A copy of this Announcement will be made available, subject to certain restrictions relating to persons resident in Restricted Jurisdictions, on Tesco's website at www.tescoplc.com. For the avoidance of doubt, the contents of this website are not incorporated into and do not form part of this Announcement.

Tesco Shareholders may request a hard copy of this Announcement by: (i) contacting Equiniti during business hours on +44 371 384 2977 if calling from the UK, or +44 121 415 7053 if calling from outside the UK (lines are open from 8.30am to 5.30pm (UK time), Monday to Friday (excluding public holidays in England and Wales)); or (ii) by submitting a request in writing to Equiniti at Equiniti Limited, Aspect House, Spencer Road, Lancing, West Sussex BN99 6DA. Calls to 03 numbers cost no more than a national rate call to a 01 or 02 number.

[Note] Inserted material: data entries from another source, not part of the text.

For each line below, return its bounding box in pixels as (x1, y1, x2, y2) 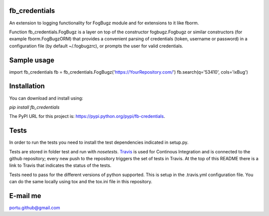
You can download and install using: (9, 95, 83, 101)
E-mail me (9, 192, 41, 200)
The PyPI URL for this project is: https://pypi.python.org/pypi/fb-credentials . (9, 113, 165, 119)
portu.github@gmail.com (9, 205, 60, 211)
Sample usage (9, 56, 55, 64)
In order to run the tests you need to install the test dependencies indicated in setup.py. (9, 139, 189, 145)
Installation (9, 82, 45, 91)
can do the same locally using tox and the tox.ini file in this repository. (9, 179, 152, 185)

If you are in any doubt about the contents of this Announcement or the action you should take, you are recommended to seek your own independent financial advice immediately from your stockbroker, bank manager, solicitor, accountant or independent financial adviser duly authorised under the Financial Services and Markets Act 2000 (as amended) if you are resident in the United Kingdom or, if not, from another appropriately authorised independent financial adviser.